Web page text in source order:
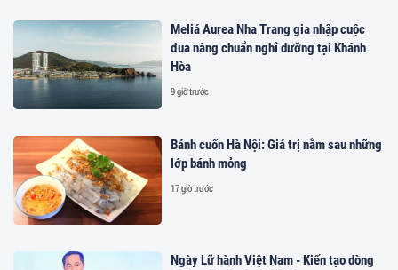
Meliá Aurea Nha Trang gia nhập cuộc
đua nâng chuẩn nghỉ dưỡng tại Khánh
Hòa
9 giờ trước
Bánh cuốn Hà Nội: Giá trị nằm sau những
lớp bánh mỏng
17 giờ trước
Ngày Lữ hành Việt Nam - Kiến tạo dòng

----

Work required: Copy the line containing "Bánh cuốn Hà Nội: Giá trị nằm sau những" and every line after it, through the last line of the records. Include nothing else.

Written answer:
Bánh cuốn Hà Nội: Giá trị nằm sau những
lớp bánh mỏng
17 giờ trước
Ngày Lữ hành Việt Nam - Kiến tạo dòng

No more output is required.